Dulce looks at Saint Peter and incredulously inquires, “I thought what I needed would be my Salvation passport, not a vaccination passport to get into Heaven. You of all people should know because you were the first Pope; that being saved by God, with grace, through faith would get us into Paradise.”

Saint Peter retorts, “That’s old school, all the rules have been changed since the Pandemic occurred on earth. Now all that is required is your vaccination passport. It is your “stay out of Hell” credential and your “get out of Purgatory” permit, so that you can enter Heaven immediately and once in there you can go wherever you want to go. As soon as your vaccination passport has been processed and accepted, you get to collect your heavenly stimulus check, and then you can go on a spending spree. You know there are all these mansions in heaven and with your stimulus check you can upgrade to a bigger and more beautiful mansion.”
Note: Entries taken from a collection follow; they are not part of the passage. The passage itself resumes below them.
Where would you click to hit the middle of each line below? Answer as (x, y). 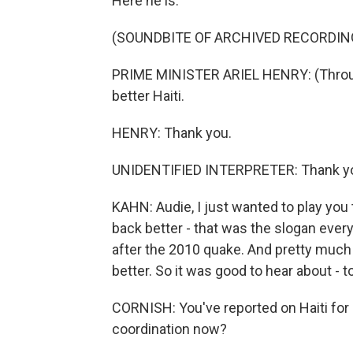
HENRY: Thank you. (172, 133)
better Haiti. (148, 96)
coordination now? (169, 329)
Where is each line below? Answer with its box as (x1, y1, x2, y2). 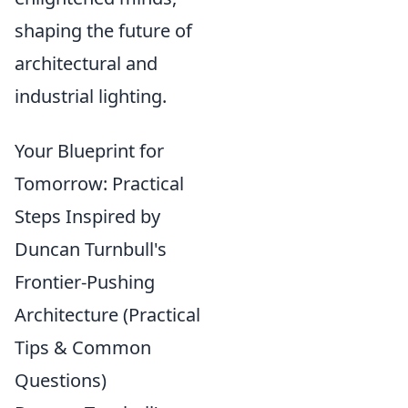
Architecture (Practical (15, 302, 200, 327)
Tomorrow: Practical (15, 171, 184, 196)
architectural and (15, 51, 158, 76)
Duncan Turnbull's (15, 237, 167, 261)
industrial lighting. (15, 84, 167, 108)
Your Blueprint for (15, 138, 164, 163)
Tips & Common (15, 335, 151, 360)
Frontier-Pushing (15, 270, 155, 294)
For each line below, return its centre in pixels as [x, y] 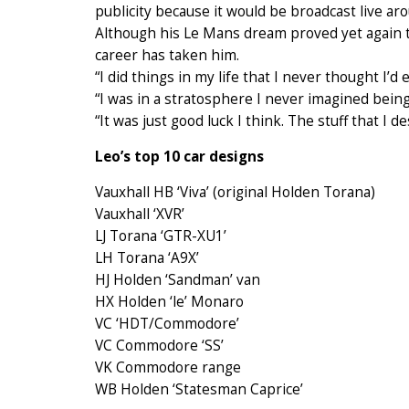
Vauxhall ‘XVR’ [140, 215]
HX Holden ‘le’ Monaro [169, 302]
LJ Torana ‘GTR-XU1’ [161, 236]
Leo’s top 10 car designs [179, 157]
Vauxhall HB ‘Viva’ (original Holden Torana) [235, 193]
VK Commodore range [168, 368]
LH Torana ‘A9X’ [147, 258]
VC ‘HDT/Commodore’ [167, 324]
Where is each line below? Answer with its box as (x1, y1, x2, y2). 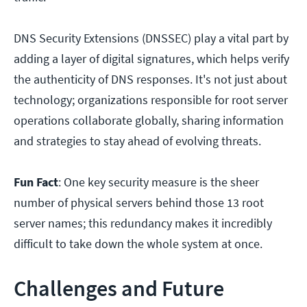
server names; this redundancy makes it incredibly (14, 215, 272, 232)
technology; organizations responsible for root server (14, 92, 288, 108)
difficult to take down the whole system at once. (14, 236, 262, 252)
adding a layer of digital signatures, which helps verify (14, 51, 289, 67)
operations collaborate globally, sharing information (14, 112, 284, 129)
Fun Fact (14, 174, 58, 191)
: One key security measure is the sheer (58, 174, 259, 191)
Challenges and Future (14, 275, 224, 303)
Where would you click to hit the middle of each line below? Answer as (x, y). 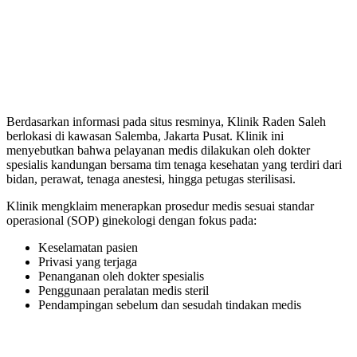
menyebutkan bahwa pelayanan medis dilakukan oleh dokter (158, 150)
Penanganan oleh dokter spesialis (121, 276)
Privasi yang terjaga (88, 261)
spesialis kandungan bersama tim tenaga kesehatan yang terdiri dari (174, 164)
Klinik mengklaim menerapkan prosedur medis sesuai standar (160, 206)
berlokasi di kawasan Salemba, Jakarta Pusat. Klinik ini (145, 135)
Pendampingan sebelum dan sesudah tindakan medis (170, 304)
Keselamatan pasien (88, 247)
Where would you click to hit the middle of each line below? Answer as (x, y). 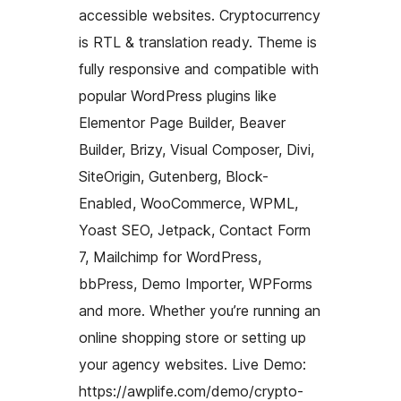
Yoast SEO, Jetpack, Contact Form (195, 230)
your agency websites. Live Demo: (192, 365)
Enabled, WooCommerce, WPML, (188, 204)
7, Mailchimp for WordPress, (170, 257)
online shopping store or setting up (192, 338)
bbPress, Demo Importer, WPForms (196, 284)
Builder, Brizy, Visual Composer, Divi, (196, 150)
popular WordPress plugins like (178, 96)
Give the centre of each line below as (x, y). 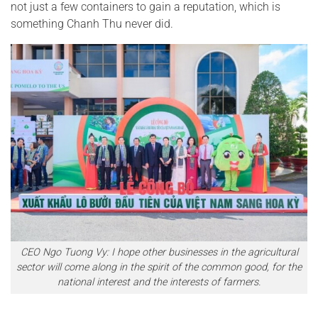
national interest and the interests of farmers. (159, 283)
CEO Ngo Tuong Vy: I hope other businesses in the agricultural (159, 253)
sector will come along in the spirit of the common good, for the (159, 268)
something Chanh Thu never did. (92, 23)
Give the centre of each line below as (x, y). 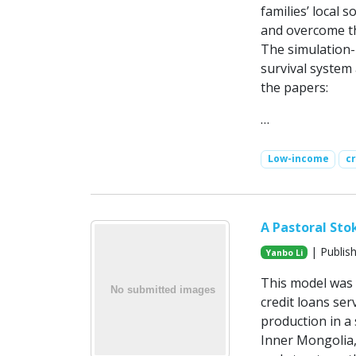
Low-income (298, 159)
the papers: (294, 88)
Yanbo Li (284, 252)
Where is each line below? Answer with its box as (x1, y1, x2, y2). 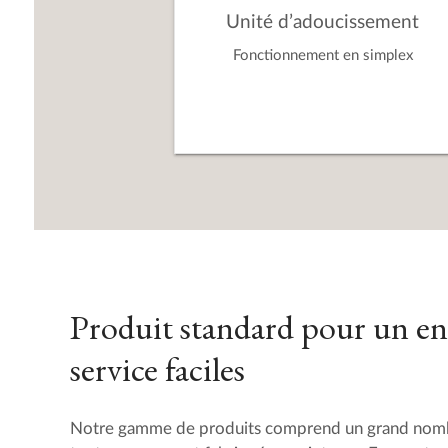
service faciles (70, 347, 253, 392)
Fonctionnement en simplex (232, 48, 413, 64)
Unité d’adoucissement (226, 11, 420, 32)
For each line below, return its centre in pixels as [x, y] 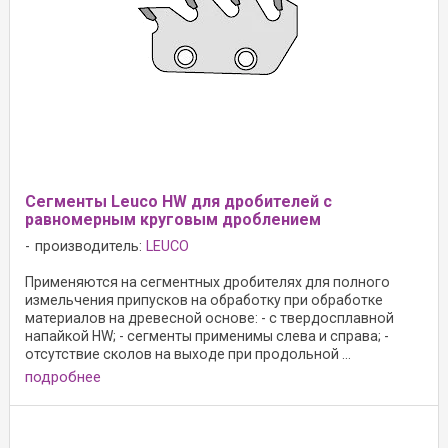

Dulce responds, “But I thought this would be different when I died.”

Saint Peter lets out a great big sigh, “That’s what everybody says when they get here.  Now where’s your vaccination passport.”

Dulce sadly replies, “I don’t have one.”

Saint Peter laments and proceeds to lecture Dulce, “You had ample chances to get vaccinated, so there is no excuse. We sent lots of people to tell you that you needed to get vaccinated. We opened up lots of vaccination sites. There were plenty of advertisements extolling the virtues of getting vaccinated. But apparently you just wouldn’t listen. And we had several other great offers that you also missed out on. We had a special offer during the Pandemic that once you got your vaccine you could do the right thing and love your neighbor by convincing them to also get vaccinated; and for every person you got vaccinated a poor soul in Purgatory would be automatically released at go to Heaven. Look at what extraordinary offers you missed out on by not getting vaccinated. Not only would you go to Heaven, but all those you convinced to get vaccinated would go to heaven and also you would free some poor souls suffering in Purgatory. You can’t beat that!”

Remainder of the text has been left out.